To further optimize the global query plan, we utilize a pipelined design that increases chip resource utilization by keeping all processing blocks active at all times. This design delivers a greater throughput than a non-pipelined counterpart at the cost of additional resources. To enable a pipelined design, additional buffering is required in order to avoid dropping events between pipeline stages; furthermore, additional logic circuits are required to orchestrate the flow of events downstream from one operator to the next. A detailed description of the inner workings of the pipelined design is omitted in the interest of the space.
VI. DEMO SETUP & EVALUATION
We demonstrate our FPGA-based event processing platform targeted at processing event streams over a set of continuous queries at line-rate. Our platform provides an "active query window" (cf. Fig. 7 ) to analyze event streams over multiple queries in parallel while streams seamlessly pass through the platform. The filtered output stream is delivered to higherlevel applications for further data analytics and monitoring purposes.
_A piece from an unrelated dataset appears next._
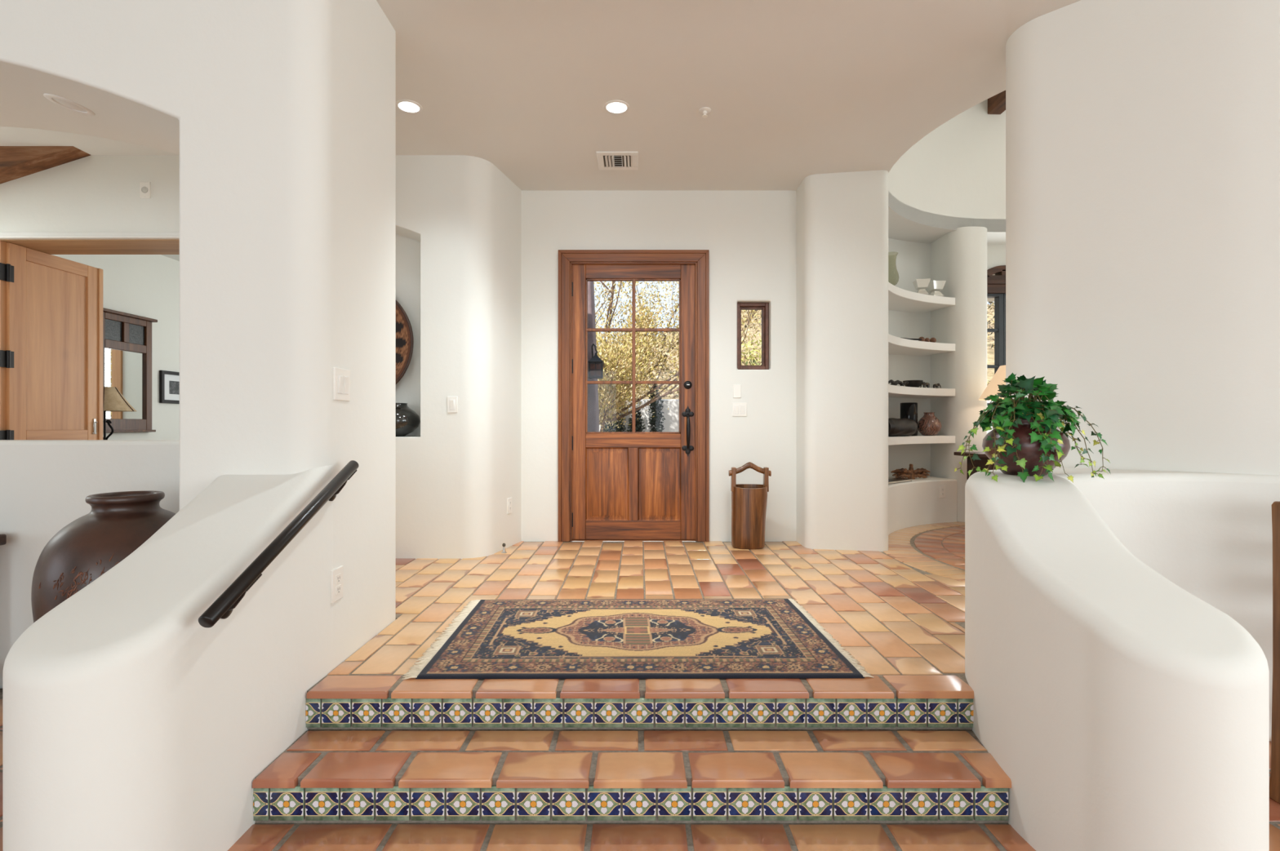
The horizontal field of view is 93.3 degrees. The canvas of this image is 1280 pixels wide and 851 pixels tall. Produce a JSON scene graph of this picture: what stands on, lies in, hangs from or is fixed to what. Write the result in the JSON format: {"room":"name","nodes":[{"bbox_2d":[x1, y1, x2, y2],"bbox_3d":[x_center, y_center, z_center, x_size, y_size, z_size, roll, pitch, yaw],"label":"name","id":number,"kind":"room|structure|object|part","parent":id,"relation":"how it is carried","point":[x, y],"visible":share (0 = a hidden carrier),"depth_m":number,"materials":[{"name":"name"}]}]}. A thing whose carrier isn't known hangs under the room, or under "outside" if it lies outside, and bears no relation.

The input to our platform is a stream of events, and for our evaluations, we measure the system throughput, i.e., the maximum sustainable input event rate. Events are encoded in the packets of the transport protocol that transmits event data to the FPGA board. In our implementation, we use UDP as transport over a directly connected 1 Gb/s Ethernet link (cf. Fig. 7 ). Due to the direct, unshared Ethernet link, there are no severe transmission reliability issues to consider, except for the filling up of input/output buffers on the board. If no further events can be accepted by the board, packets are dropped and the maximal sustainable processing rate is achieved.
Our setup includes a first laptop that transmits an event data stream, over a 1 Gb/s Ethernet interface, to our platform hosted on an Xilinx Virtex 5 LXT ML505 FPGA board (cf. Fig. 7 ). In addition, a USB-JTAG link is employed to program the FPGA board through a second laptop loaded with the Xilinx ISE10.1 EDK development tool suite for design synthesis and bit stream generation. Thus, we upload the HDL design based on user input queries, generated through a SQL-like interface, using our custom Rete-HDL compiler (cf. Fig. 5 ). Finally, along with system level runtime statistics (e.g., query throughput and event buffer utilization), the query output is retrieved from the board via a dedicated secondary link for displaying the results in the "profiler utility" (cf. Fig. 7 ).